Return nothing but the lines from the one with "Quang Hoang Nguyen Vo [207, 55]" through the one with "Header1: value (24, 59, 87, 71)" in the data below, word for word and without pictures.

-- Opening Marker --

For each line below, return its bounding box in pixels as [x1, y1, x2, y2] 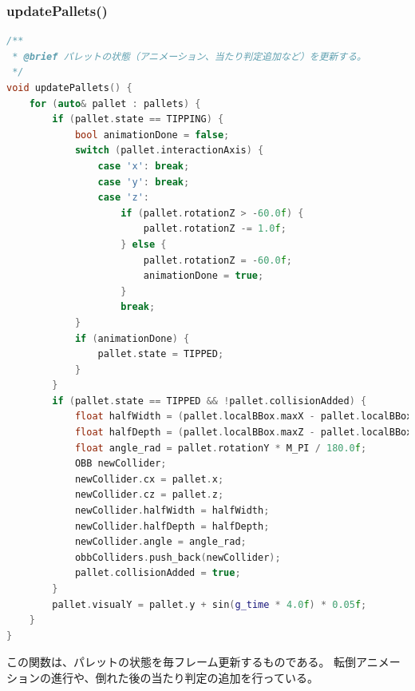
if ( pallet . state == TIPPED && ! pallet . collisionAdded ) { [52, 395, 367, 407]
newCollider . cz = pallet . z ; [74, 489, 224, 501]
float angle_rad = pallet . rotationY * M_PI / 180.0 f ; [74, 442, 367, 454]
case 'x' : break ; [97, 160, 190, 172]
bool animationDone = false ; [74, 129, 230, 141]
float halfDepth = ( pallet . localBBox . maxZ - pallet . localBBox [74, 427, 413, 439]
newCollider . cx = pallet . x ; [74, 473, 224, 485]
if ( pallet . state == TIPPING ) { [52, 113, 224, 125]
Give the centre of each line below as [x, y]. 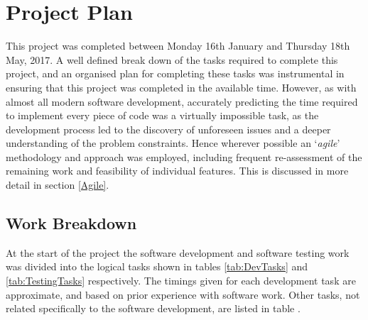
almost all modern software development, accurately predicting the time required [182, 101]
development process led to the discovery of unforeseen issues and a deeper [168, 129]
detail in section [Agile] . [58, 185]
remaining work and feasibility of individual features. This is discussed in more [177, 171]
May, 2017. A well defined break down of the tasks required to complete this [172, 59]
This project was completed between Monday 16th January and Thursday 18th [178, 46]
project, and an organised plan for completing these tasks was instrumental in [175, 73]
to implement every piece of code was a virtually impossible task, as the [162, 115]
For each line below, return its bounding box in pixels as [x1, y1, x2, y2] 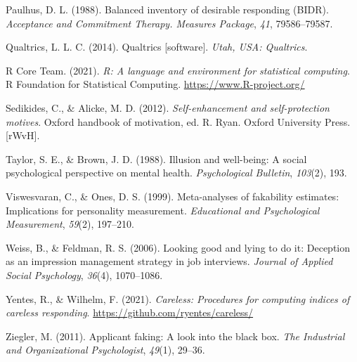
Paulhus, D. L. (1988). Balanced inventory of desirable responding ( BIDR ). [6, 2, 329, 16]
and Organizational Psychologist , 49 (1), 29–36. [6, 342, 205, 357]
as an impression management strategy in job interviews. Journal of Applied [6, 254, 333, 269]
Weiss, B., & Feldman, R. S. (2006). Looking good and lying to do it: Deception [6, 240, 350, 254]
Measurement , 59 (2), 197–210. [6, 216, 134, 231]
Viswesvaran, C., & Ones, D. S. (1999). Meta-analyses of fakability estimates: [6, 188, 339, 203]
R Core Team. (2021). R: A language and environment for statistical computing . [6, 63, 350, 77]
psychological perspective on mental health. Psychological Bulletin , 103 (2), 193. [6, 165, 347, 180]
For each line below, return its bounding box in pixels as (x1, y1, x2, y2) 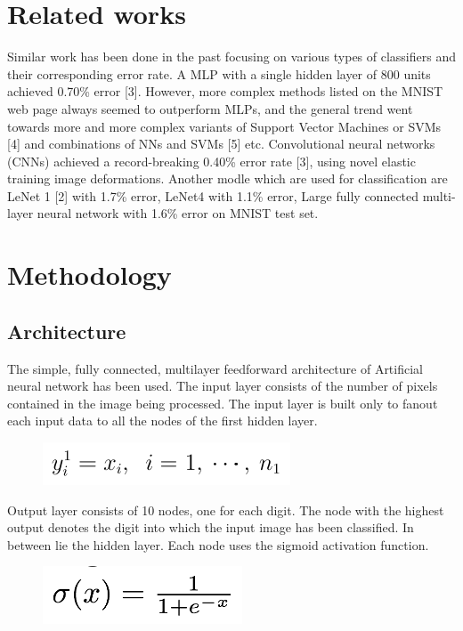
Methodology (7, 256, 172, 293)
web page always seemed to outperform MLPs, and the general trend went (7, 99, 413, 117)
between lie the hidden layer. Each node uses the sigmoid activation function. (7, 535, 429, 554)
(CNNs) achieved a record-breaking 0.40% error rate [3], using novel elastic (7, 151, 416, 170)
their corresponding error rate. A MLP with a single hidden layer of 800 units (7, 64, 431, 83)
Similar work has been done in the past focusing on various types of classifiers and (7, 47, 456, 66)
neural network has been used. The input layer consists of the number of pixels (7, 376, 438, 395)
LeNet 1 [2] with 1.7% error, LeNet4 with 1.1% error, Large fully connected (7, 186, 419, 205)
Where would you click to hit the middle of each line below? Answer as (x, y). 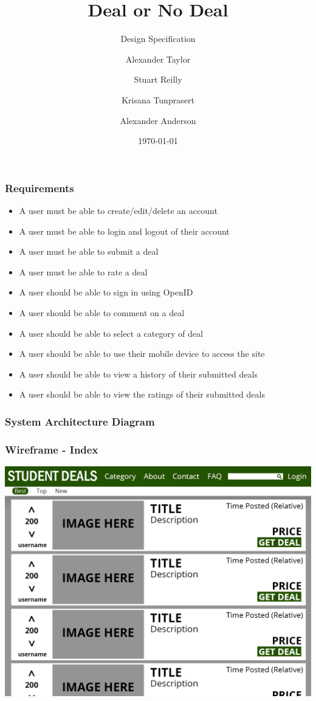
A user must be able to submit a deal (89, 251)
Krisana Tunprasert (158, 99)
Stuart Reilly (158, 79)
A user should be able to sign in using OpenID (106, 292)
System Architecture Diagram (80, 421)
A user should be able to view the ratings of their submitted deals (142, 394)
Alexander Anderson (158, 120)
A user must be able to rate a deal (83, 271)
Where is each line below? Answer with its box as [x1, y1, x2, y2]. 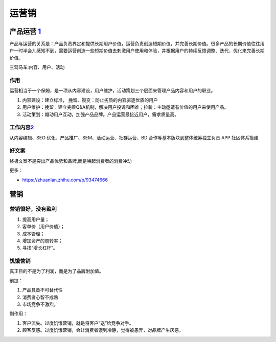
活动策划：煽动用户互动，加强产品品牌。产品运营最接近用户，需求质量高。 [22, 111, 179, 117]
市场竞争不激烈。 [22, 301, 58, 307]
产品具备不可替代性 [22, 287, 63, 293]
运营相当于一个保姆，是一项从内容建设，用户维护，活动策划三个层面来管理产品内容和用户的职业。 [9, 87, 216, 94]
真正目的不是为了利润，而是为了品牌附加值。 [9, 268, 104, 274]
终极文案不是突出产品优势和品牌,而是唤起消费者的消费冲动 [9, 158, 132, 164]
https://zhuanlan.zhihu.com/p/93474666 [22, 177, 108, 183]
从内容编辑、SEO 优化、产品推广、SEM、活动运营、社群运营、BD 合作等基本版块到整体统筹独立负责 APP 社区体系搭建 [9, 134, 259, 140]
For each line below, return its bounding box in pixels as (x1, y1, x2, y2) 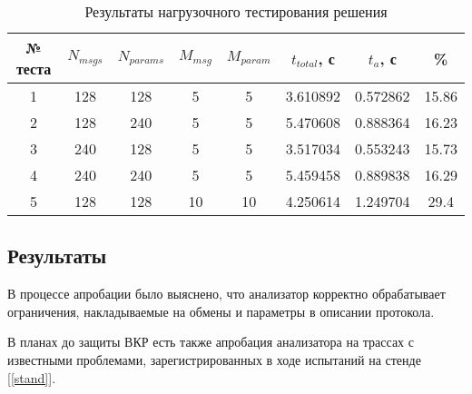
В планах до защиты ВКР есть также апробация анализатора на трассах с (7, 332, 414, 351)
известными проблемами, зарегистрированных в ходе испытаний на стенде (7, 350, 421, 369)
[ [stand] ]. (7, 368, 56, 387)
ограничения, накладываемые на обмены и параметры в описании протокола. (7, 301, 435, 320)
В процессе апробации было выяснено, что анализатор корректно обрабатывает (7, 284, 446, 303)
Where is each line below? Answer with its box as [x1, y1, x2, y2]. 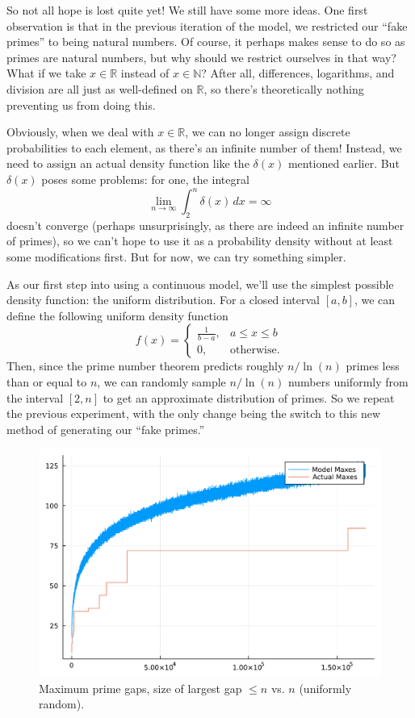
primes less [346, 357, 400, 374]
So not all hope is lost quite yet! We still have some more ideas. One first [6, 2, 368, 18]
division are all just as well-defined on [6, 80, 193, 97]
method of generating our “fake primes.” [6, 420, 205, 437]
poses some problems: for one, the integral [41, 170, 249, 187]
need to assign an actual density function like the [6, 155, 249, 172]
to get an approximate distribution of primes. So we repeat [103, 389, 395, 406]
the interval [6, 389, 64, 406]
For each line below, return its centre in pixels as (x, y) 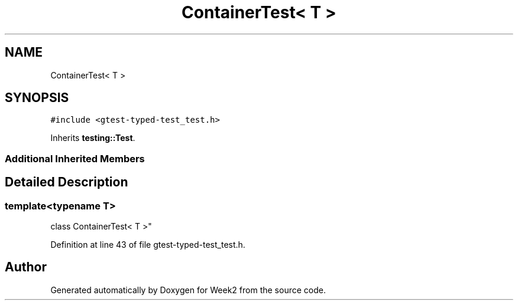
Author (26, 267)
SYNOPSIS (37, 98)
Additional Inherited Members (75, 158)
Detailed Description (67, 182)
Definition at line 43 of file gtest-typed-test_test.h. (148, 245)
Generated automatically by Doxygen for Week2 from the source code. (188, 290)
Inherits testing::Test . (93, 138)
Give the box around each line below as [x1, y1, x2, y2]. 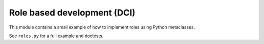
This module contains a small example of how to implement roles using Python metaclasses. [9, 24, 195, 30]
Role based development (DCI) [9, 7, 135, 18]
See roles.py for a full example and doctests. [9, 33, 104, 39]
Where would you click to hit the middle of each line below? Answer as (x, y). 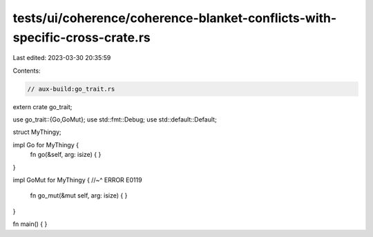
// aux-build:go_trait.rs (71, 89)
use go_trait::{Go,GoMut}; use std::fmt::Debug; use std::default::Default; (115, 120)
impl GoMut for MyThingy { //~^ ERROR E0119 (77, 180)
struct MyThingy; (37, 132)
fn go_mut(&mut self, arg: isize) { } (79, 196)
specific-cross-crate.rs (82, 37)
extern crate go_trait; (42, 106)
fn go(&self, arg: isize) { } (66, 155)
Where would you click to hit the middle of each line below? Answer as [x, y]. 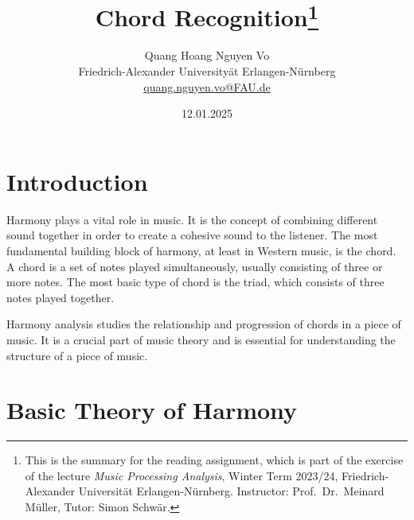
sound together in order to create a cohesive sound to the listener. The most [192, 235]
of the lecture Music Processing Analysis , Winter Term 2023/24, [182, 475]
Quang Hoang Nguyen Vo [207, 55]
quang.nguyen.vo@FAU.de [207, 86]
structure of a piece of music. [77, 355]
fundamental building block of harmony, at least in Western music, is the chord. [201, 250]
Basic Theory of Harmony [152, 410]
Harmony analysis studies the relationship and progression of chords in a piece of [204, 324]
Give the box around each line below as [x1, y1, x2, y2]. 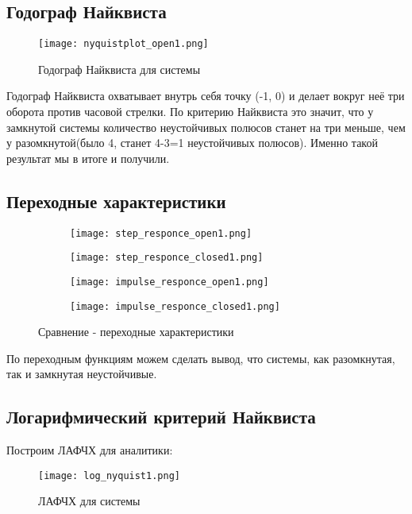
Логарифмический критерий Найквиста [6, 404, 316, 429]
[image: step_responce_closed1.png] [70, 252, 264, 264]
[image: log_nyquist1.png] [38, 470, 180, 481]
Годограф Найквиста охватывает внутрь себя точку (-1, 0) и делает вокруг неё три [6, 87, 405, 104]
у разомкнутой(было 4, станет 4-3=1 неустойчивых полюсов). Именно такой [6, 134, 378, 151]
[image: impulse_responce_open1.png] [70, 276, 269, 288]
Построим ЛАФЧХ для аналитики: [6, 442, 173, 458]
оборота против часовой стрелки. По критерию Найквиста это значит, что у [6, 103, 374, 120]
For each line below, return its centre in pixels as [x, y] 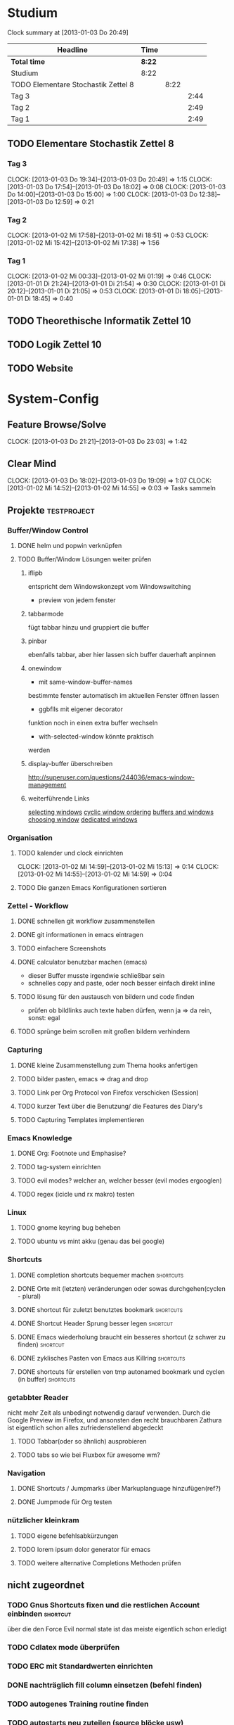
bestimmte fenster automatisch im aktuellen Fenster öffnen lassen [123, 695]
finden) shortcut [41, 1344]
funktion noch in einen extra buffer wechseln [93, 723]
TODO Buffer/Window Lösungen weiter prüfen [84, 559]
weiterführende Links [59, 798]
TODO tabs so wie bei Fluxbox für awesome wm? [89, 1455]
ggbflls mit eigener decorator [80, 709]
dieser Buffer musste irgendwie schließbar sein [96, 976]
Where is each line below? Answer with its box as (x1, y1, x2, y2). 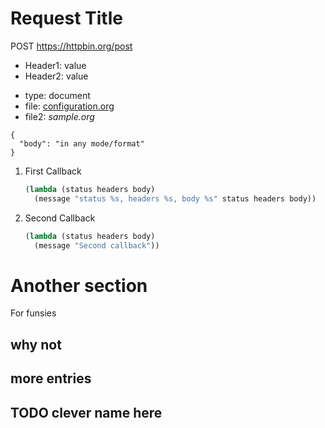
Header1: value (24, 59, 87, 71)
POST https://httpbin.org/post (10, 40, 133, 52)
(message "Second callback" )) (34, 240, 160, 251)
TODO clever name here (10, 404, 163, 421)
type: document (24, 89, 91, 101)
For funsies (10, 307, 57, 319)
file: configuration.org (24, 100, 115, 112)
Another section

-- Closing Marker --

◆ Solution to this task
Quang Hoang Nguyen Vo [207, 55]
quang.nguyen.vo@FAU.de [207, 86]
structure of a piece of music. [77, 355]
fundamental building block of harmony, at least in Western music, is the chord. [201, 250]
Basic Theory of Harmony [152, 410]
Harmony analysis studies the relationship and progression of chords in a piece of [204, 324]
Give the box around each line below as [x1, y1, x2, y2]. 
Логарифмический критерий Найквиста [6, 404, 316, 429]
[image: step_responce_closed1.png] [70, 252, 264, 264]
[image: log_nyquist1.png] [38, 470, 180, 481]
Годограф Найквиста охватывает внутрь себя точку (-1, 0) и делает вокруг неё три [6, 87, 405, 104]
у разомкнутой(было 4, станет 4-3=1 неустойчивых полюсов). Именно такой [6, 134, 378, 151]
[image: impulse_responce_open1.png] [70, 276, 269, 288]
Построим ЛАФЧХ для аналитики: [6, 442, 173, 458]
оборота против часовой стрелки. По критерию Найквиста это значит, что у [6, 103, 374, 120]
For each line below, return its centre in pixels as [x, y] 
bestimmte fenster automatisch im aktuellen Fenster öffnen lassen [123, 695]
finden) shortcut [41, 1344]
funktion noch in einen extra buffer wechseln [93, 723]
TODO Buffer/Window Lösungen weiter prüfen [84, 559]
weiterführende Links [59, 798]
TODO tabs so wie bei Fluxbox für awesome wm? [89, 1455]
ggbflls mit eigener decorator [80, 709]
dieser Buffer musste irgendwie schließbar sein [96, 976]
Where is each line below? Answer with its box as (x1, y1, x2, y2). 
Header1: value (24, 59, 87, 71)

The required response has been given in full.